[Your instructions] Return all of the following entries as written, but without the images.
########
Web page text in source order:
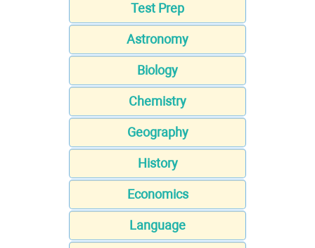
Test Prep
Astronomy
Biology
Chemistry
Geography
History
Economics
Language
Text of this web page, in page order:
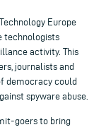
Europe
technologists
activity. This
journalists and
democracy could
spyware abuse.
goers to bring
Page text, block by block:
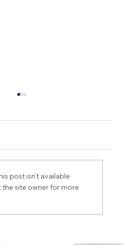
11 Hidden
post isn't available
site owner for more
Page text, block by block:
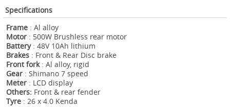
Specifications
Frame: Al alloy
Motor: 500W Brushless rear motor
Battery: 48V 10Ah lithium
Brakes: Front & Rear Disc brake
Front fork : Al alloy, rigid
Gear: Shimano 7 speed
Meter: LCD display
Others: Front & rear fender
Tyre: 26 x 4.0 Kenda
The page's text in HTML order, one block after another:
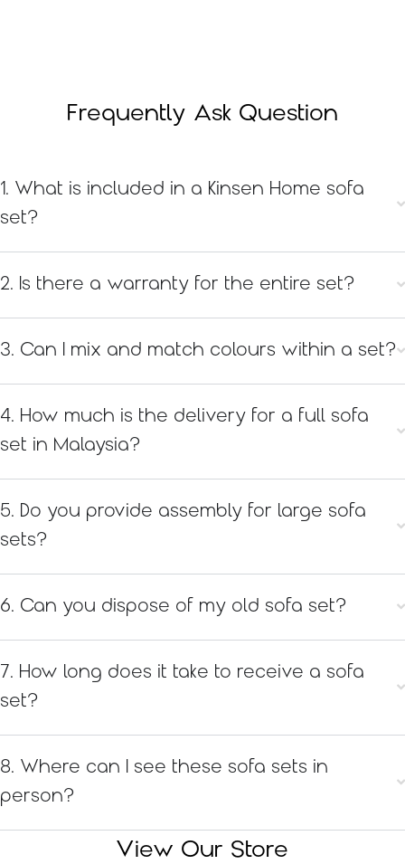
Frequently Ask Question
1. What is included in a Kinsen Home sofa
set?
2. Is there a warranty for the entire set?
3. Can I mix and match colours within a set?
4. How much is the delivery for a full sofa
set in Malaysia?
5. Do you provide assembly for large sofa
sets?
6. Can you dispose of my old sofa set?
7. How long does it take to receive a sofa
set?
8. Where can I see these sofa sets in
person?
View Our Store
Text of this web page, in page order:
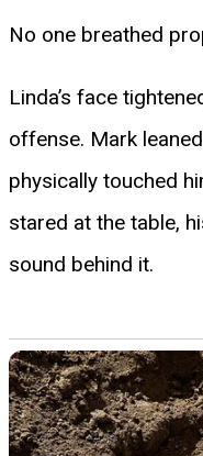
No one breathed
Linda’s face
offense. Mark
physically touched
stared at the table,
sound behind it.
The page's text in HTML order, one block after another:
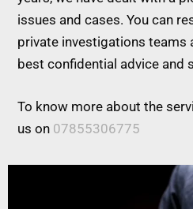
issues and cases. You can
private investigations teams
best confidential advice and
To know more about the
us on 07855306775
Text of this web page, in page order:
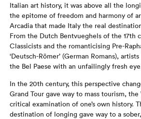
Italian art history, it was above all the
the epitome of freedom and harmony of
Arcadia that made Italy the real
From the Dutch Bentvueghels of the 17th
Classicists and the romanticising Pre-
‘Deutsch-Römer’ (German Romans),
the Bel Paese with an unfailingly fresh
In the 20th century, this perspective
Grand Tour gave way to mass tourism,
critical examination of one’s own history.
destination of longing gave way to a
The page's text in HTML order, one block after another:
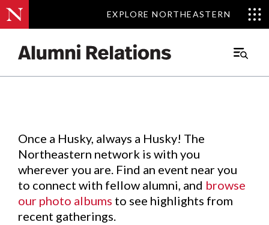
EXPLORE NORTHEASTERN
EXPLORE NORTHEASTERN
Main
Events.
Once a Husky, always a Husky! The
Northeastern network is with you
wherever you are. Find an event near you
to connect with fellow alumni, and browse
our photo albums to see highlights from
recent gatherings.
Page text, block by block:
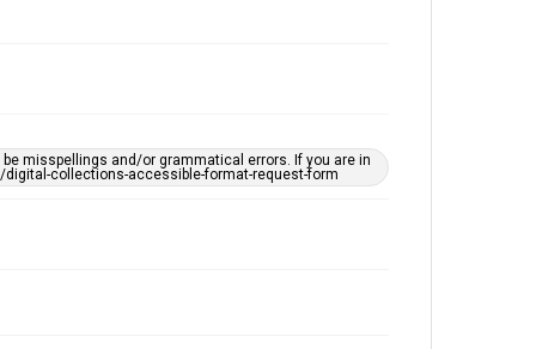
misspellings and/or grammatical errors. If you are in
collections-accessible-format-request-form
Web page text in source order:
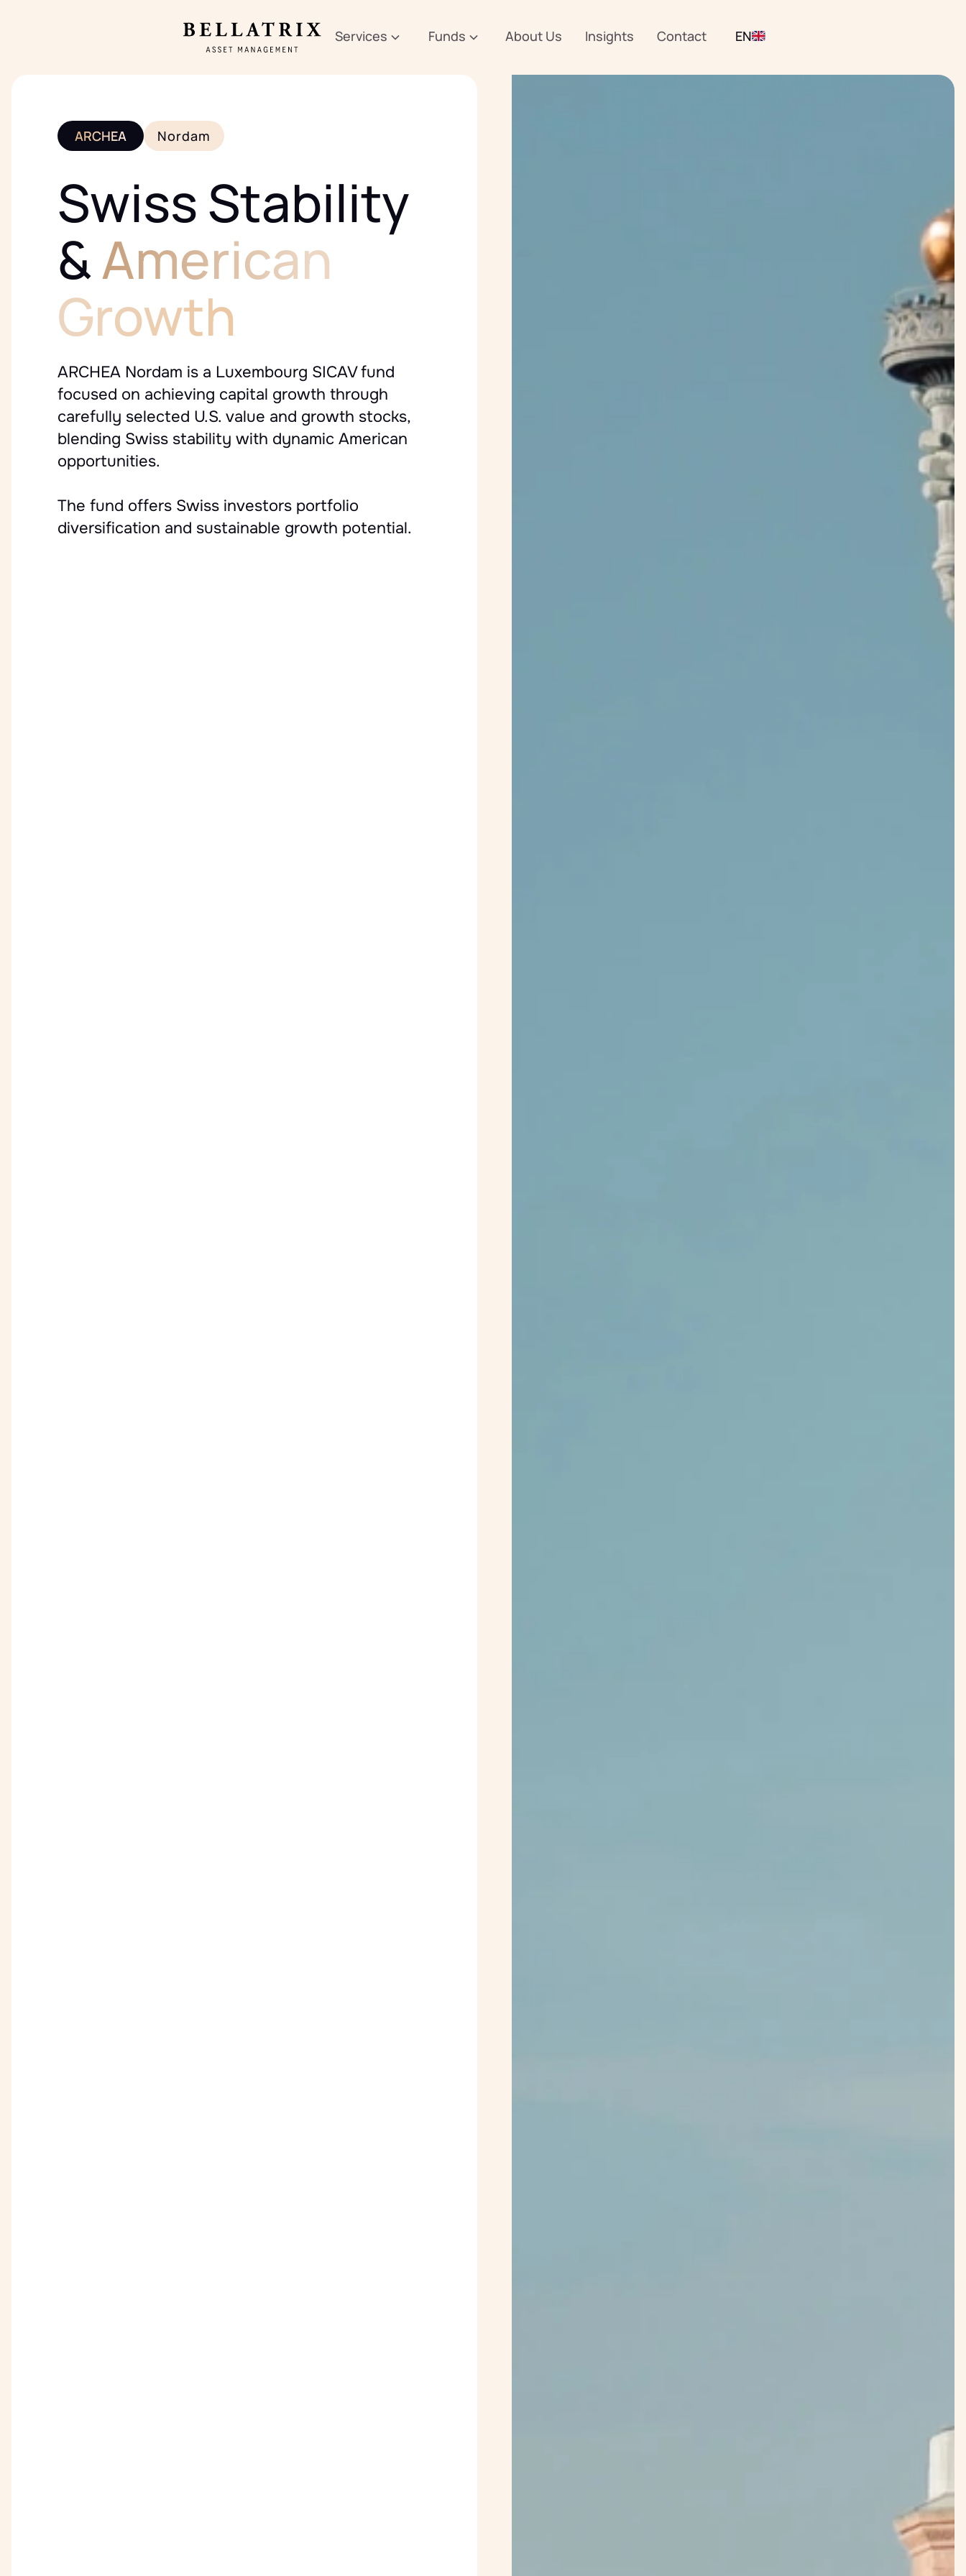
Services Funds About Us Insights Contact EN
ARCHEA Nordam
Swiss Stability
&American
Growth
ARCHEA Nordam is a Luxembourg SICAV fund
focused on achieving capital growth through
carefully selected U.S. value and growth stocks,
blending Swiss stability with dynamic American
opportunities.
The fund offers Swiss investors portfolio
diversification and sustainable growth potential.
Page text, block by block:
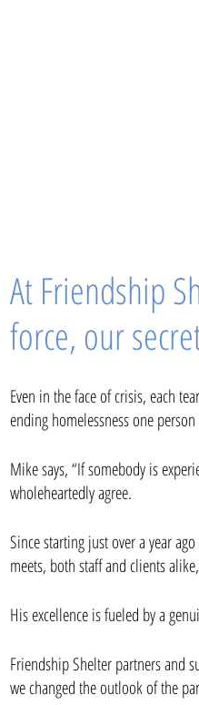
At Friendship
force, our
Even in the face of crisis, each
ending homelessness one
Mike says, “If somebody is
wholeheartedly agree.
Since starting just over a year
meets, both staff and clients
His excellence is fueled by a
Friendship Shelter partners and
we changed the outlook of the
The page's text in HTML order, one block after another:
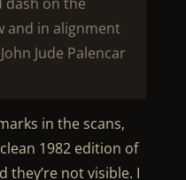
and in alignment
Jude Palencar
in the scans,
1982 edition of
they’re not visible. I
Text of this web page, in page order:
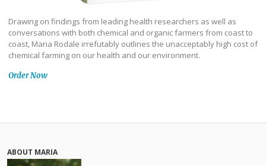
Drawing on findings from leading health researchers as well as
conversations with both chemical and organic farmers from coast to
coast, Maria Rodale irrefutably outlines the unacceptably high cost of
chemical farming on our health and our environment.
Order Now
ABOUT MARIA
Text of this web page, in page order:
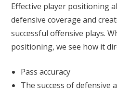
Effective player positioning
defensive coverage and
successful offensive plays.
positioning, we see how it
Pass accuracy
The success of defensive
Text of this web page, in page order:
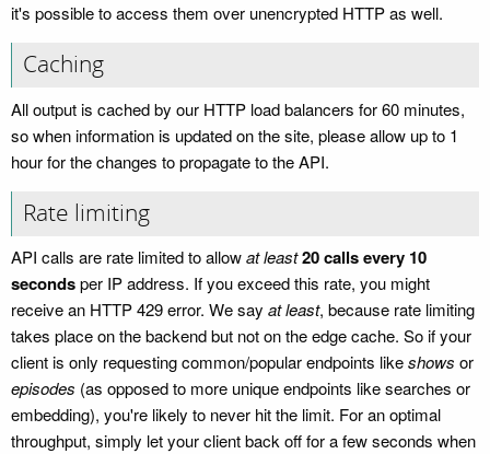
it's possible to access them over unencrypted HTTP as well.
Caching
All output is cached by our HTTP load balancers for 60 minutes,
so when information is updated on the site, please allow up to 1
hour for the changes to propagate to the API.
Rate limiting
API calls are rate limited to allowat least20 calls every 10
secondsper IP address. If you exceed this rate, you might
receive an HTTP 429 error. We say at least, because rate limiting
takes place on the backend but not on the edge cache. So if your
client is only requesting common/popular endpoints likeshows or
episodes (as opposed to more unique endpoints like searches or
embedding), you're likely to never hit the limit. For an optimal
throughput, simply let your client back off for a few seconds when
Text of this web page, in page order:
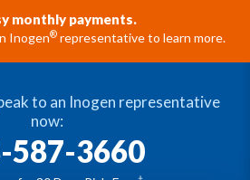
########
[Problem solution]
Web page text in source order:
Test Prep
Astronomy
Biology
Chemistry
Geography
History
Economics
Language
Text of this web page, in page order:
Europe
technologists
activity. This
journalists and
democracy could
spyware abuse.
goers to bring
Page text, block by block:
11 Hidden
post isn't available
site owner for more
Page text, block by block:
Specifications
Frame: Al alloy
Motor: 500W Brushless rear motor
Battery: 48V 10Ah lithium
Brakes: Front & Rear Disc brake
Front fork : Al alloy, rigid
Gear: Shimano 7 speed
Meter: LCD display
Others: Front & rear fender
Tyre: 26 x 4.0 Kenda
The page's text in HTML order, one block after another:
Frequently Ask Question
1. What is included in a Kinsen Home sofa
set?
2. Is there a warranty for the entire set?
3. Can I mix and match colours within a set?
4. How much is the delivery for a full sofa
set in Malaysia?
5. Do you provide assembly for large sofa
sets?
6. Can you dispose of my old sofa set?
7. How long does it take to receive a sofa
set?
8. Where can I see these sofa sets in
person?
View Our Store
Text of this web page, in page order:
No one breathed
Linda’s face
offense. Mark
physically touched
stared at the table,
sound behind it.
The page's text in HTML order, one block after another:
issues and cases. You can
private investigations teams
best confidential advice and
To know more about the
us on 07855306775
Text of this web page, in page order:
Italian art history, it was above all the
the epitome of freedom and harmony of
Arcadia that made Italy the real
From the Dutch Bentvueghels of the 17th
Classicists and the romanticising Pre-
‘Deutsch-Römer’ (German Romans),
the Bel Paese with an unfailingly fresh
In the 20th century, this perspective
Grand Tour gave way to mass tourism,
critical examination of one’s own history.
destination of longing gave way to a
The page's text in HTML order, one block after another:
EXPLORE NORTHEASTERN
EXPLORE NORTHEASTERN
Main
Events.
Once a Husky, always a Husky! The
Northeastern network is with you
wherever you are. Find an event near you
to connect with fellow alumni, and browse
our photo albums to see highlights from
recent gatherings.
Page text, block by block:
misspellings and/or grammatical errors. If you are in
collections-accessible-format-request-form
Web page text in source order:
Services Funds About Us Insights Contact EN
ARCHEA Nordam
Swiss Stability
&American
Growth
ARCHEA Nordam is a Luxembourg SICAV fund
focused on achieving capital growth through
carefully selected U.S. value and growth stocks,
blending Swiss stability with dynamic American
opportunities.
The fund offers Swiss investors portfolio
diversification and sustainable growth potential.
Page text, block by block:
At Friendship
force, our
Even in the face of crisis, each
ending homelessness one
Mike says, “If somebody is
wholeheartedly agree.
Since starting just over a year
meets, both staff and clients
His excellence is fueled by a
Friendship Shelter partners and
we changed the outlook of the
The page's text in HTML order, one block after another:
and in alignment
Jude Palencar
in the scans,
1982 edition of
they’re not visible. I
Text of this web page, in page order:
Drawing on findings from leading health researchers as well as
conversations with both chemical and organic farmers from coast to
coast, Maria Rodale irrefutably outlines the unacceptably high cost of
chemical farming on our health and our environment.
Order Now
ABOUT MARIA
Text of this web page, in page order:
Effective player positioning
defensive coverage and
successful offensive plays.
positioning, we see how it
Pass accuracy
The success of defensive
Text of this web page, in page order:
it's possible to access them over unencrypted HTTP as well.
Caching
All output is cached by our HTTP load balancers for 60 minutes,
so when information is updated on the site, please allow up to 1
hour for the changes to propagate to the API.
Rate limiting
API calls are rate limited to allowat least20 calls every 10
secondsper IP address. If you exceed this rate, you might
receive an HTTP 429 error. We say at least, because rate limiting
takes place on the backend but not on the edge cache. So if your
client is only requesting common/popular endpoints likeshows or
episodes (as opposed to more unique endpoints like searches or
embedding), you're likely to never hit the limit. For an optimal
throughput, simply let your client back off for a few seconds when
Text of this web page, in page order:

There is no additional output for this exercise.